Contributed by: Sandra Mitrović
This article first appeared in Data Science Briefings, the DataMiningApps newsletter. Subscribe now for free if you want to be the first to receive our feature articles, or follow us @DataMiningApps. Do you also wish to contribute to Data Science Briefings? Shoot us an e-mail over at briefings@dataminingapps.com and let’s get in touch!
The performance of supervised predictive models is characterized by the generalization error, that is, the error, obtained on datasets different from the one used to train the model. More precisely, generalization error equals to expectation of predictive error over all datasets D and ground truth y and can be represented as: E D,y [L(y,f(x))], where f(x) is predicted outcome for an input x and L is the chosen loss function. Obviously, the goal is to minimize generalization error, which, for several most typical choices of loss function, can be decomposed as:
aL * Variance(x) + Bias(x) + bL * Noise(x)
Where factors aL and bL depend on the choice of a loss function L [1]. Bias measures systematic error, which stems from the predictive method used. Variance, on the other hand, is not related to the chosen modeling method, but rather to the dataset used. It represents fluctuations around the most commonly (in case of classification)/average (in case of regression) predicted value in different test datasets. Ideally, both bias and variance should be low, since high bias leads to under-fitting, which is inability of the model to fit the data (low predictive performance on train data), while high variance leads to over-fitting meaning that the obtained model is too much adjusted to the train data that it fails to generalize on test data (also known as “memorization” (of train data)). This, however, is not possible and hence, in practice, we have to make a trade-off between variance and bias.
Different types of models have different bias/variance profiles, e.g. Naïve Bayes classifier has low variance and high bias, while decision tree has low bias and high variance. Logistic Regression (LR) is a well-established method, which despite being fairly simple has been proven to have good performances [2]. On one side, this is beneficial since it facilitates interpretation of the model and obtained results. On the other side, having low variance (and high bias), makes it a limited method in terms of its expressive power. We can overcome this drawback by introducing more complex features, obtained as a Cartesian product of the original features. Logistic regression of order n (denoted as LRn) is defined as the logistic regression modeling the interactions of the n-th order (as defined in [3], although it can be, as well, defined to consider lower level interactions i.e. interactions of order ≤ n).
LRn allows modeling of much larger number of distributions, as compared to LR. Obviously, on smaller datasets this leads to over-fitting and different types of regularization are known in literature to penalize for the model complexity. But what happens in the case of really large datasets? It has been demonstrated that with the increase of training dataset, variance decreases and bias increases [4]. Hence, high variance of LRn would not be a problem, as long as bias could be controlled. Bias/variance profile of higher-order LR has been extensively investigated in [3], where LRn (for n=1,2,3) have been compared on 75 datasets from UCI repository. As it can be seen in the Figure 1 (borrowed from [3]), with increasing amount of data, higher-order LR perform better than the lower-order LR. In other words, with large enough datasets, as the order n increases, the bias of LRn descreases, This clearly motivates the usage of higher-order LR with large datasets.
Once again, it is very important to emphasize the amount of data observed (i.e. the number of instances). For example, based on the zoomed part of graph, if we would make a strict cutoff at any number of instances i, where i < 1000, due to the fact that LR1 learning curve has steeper decrease than both LR2 and LR3, we would conclude that LR1 performs the best (out of these three). As it can be seen from upper part of the figure, the same conclusion could be derived to the detriment of LR3 after sufficiently enough number of instances. However, for extensively large dataset, it is obvious that LR3 outperforms the other two. This phenomenon is due to the fact that lower-order logistic regressions have higher learning rate in the beginning of learning process.
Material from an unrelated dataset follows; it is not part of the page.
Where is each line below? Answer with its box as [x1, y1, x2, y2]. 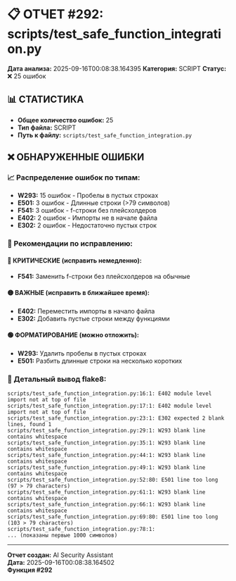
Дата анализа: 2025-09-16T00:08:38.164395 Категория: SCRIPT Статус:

Figure 1: Learning curves of logistic regressions of different order plotted for increasing amount of data (an illustration from [3]). Click to view full size version.
References
- [1] Domingos, P. (2000). A unified bias-variance decomposition. In Proceedings of 17th International Conference on Machine Learning (pp. 231-238).
- [2] Baesens, B., Van Gestel, T., Viaene, S., Stepanova, M., Suykens, J., & Vanthienen, J. (2003). Benchmarking state-of-the-art classification algorithms for credit scoring. Journal of the operational research society, 54(6), 627-635.
- [3] Zaidi, N. A., Webb, G. I., Carman, M. J., & Petitjean, F. (2016). ALR n: Accelerated HigherOrder Logistic Regression. In Proceedings of European Conference on Machine Learning.
- [4] Brain, D., & Webb, G. I. (2002, August). The need for low bias algorithms in classification learning from large data sets. In European Conference on Principles of Data Mining and Knowledge Discovery (pp. 62-73). Springer Berlin Heidelberg.